Subramanian stressed the need for the need for the administrative processes that sit behind these guidelines to be robust and user-friendly and “not cause further challenges to those seeking to comply”.
The Tax Institute said the TPB has been left in the challenging position of trying to make its guidance on the new rules practical while upholding the integrity of the law.
“We acknowledge that striking this balance is difficult and will likely be an iterative process that takes time,” said Robyn Jacobson, senior advocate at the Tax Institute.
The Tax Institute is concerned that registered tax practitioners will be left wondering how to apply the new law and when their actions or that of another registered agent constitute a transgression that meets the threshold beyond which they have a reporting obligation.
“There are serious concerns about the practicality of practitioners seeking legal advice on matters beyond the scope of a tax practitioner (notably criminal law) to comply with their obligations within the 30-day reporting period,” said Jacobson.
She noted that the draft guidance indicates whistleblower protection may be available for disclosures of misconduct by practitioners, in many cases, a reporting practitioner will not be an eligible whistleblower.
This may expose the reporting practitioner to potential loss or damage.
“Practitioners should be rightfully asking what their role actually is under the legislative provisions, and what it should be in an ideal world, in regulating each other in view of the TPB’s core role as regulator of the profession,” she said.
The Tax Institute said a post-implementation review of the new law in two to three years will be essential for determining whether the breach reporting provisions are properly achieving the intended policy outcomes.

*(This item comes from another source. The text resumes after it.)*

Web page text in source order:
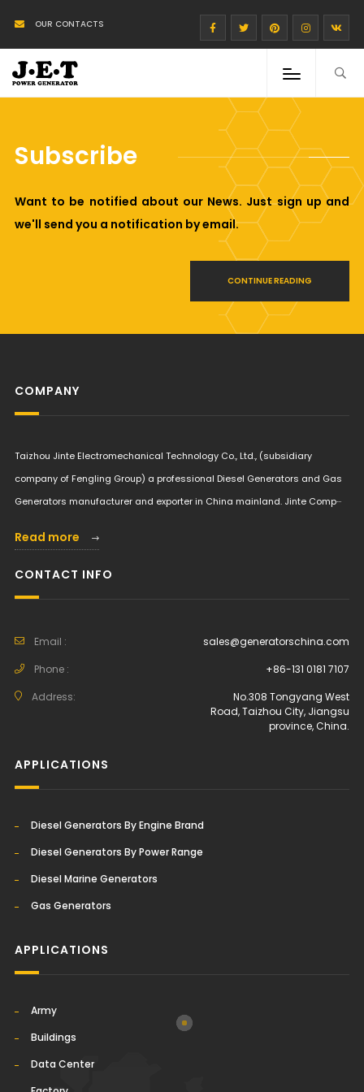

Both the Tax Institute and Chartered Accountants ANZ plan to undertake detailed consultation with their members to identify further practical challenges and potential improvements to the TPB’s draft guidance.

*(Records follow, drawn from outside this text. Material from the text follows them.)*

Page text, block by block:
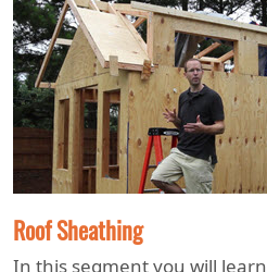
Roof Sheathing
In this segment you will
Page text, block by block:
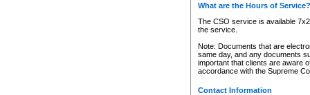
What are the Hours of Service?
The CSO service is available
the service.
Note: Documents that are
same day, and any documents
important that clients are aware
accordance with the Supreme
Contact Information
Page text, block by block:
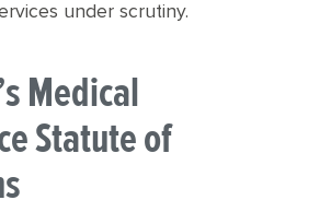
under scrutiny.
Medical
Statute of
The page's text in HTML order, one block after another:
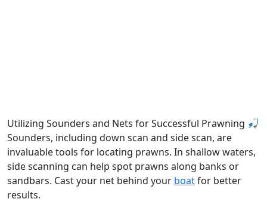
Utilizing Sounders and Nets for Successful Prawning 🎣
Sounders, including down scan and side scan, are
invaluable tools for locating prawns. In shallow waters,
side scanning can help spot prawns along banks or
sandbars. Cast your net behind your boatfor better
results.

CA ANZ said it will actively seek feedback from members and prepare a detailed submission and will collaborate with other relevant professional associations as part of this process.
“The key objective from CA ANZ’s perspective will be to develop with the TPB a shared, workable understanding of the circumstances where breach reporting should occur,” the association said.
“As the TPB’s draft demonstrates, much will depend on the specific facts and circumstances encountered, and – in determining whether to report a suspected breach made by another tax agent – limitations on the level of understanding of what has occurred.”
CA ANZ has also asked the Accounting Professional & Ethical Standards Board (APESB) to consider the inclusion of a similar qualified breach reporting obligation in APES110 and will be encouraging the APESB to consider the same type of practical implications as will be posed by the TPB’s draft guidance.
“CA ANZ will also be examining its own internal processes for managing any breach notifications which it receives as a recognised professional association under the Tax Agent Services Act 2009,” it said.
TPB Chair Peter de Cure AM said the guidance documents will help tax practitioners understand the additional breach reporting requirements that are aimed at not only maintaining but strengthening the integrity of the tax profession and tax system.
“By raising the professional and ethical standards of tax practitioners, breach reporting will improve the provision of tax practitioner services, enhance consumer protection, and increase community confidence in the integrity of the system that regulates those services and the tax industry,” he said.
De Cure said the TPB aims to take a pragmatic and risk-based approach to implementing the additional breach reporting obligations.
“We welcome feedback on our draft guidance to help shape our final position to ensure the guidance is practical and useful for tax practitioners in helping them understand and meet their obligations,” he said.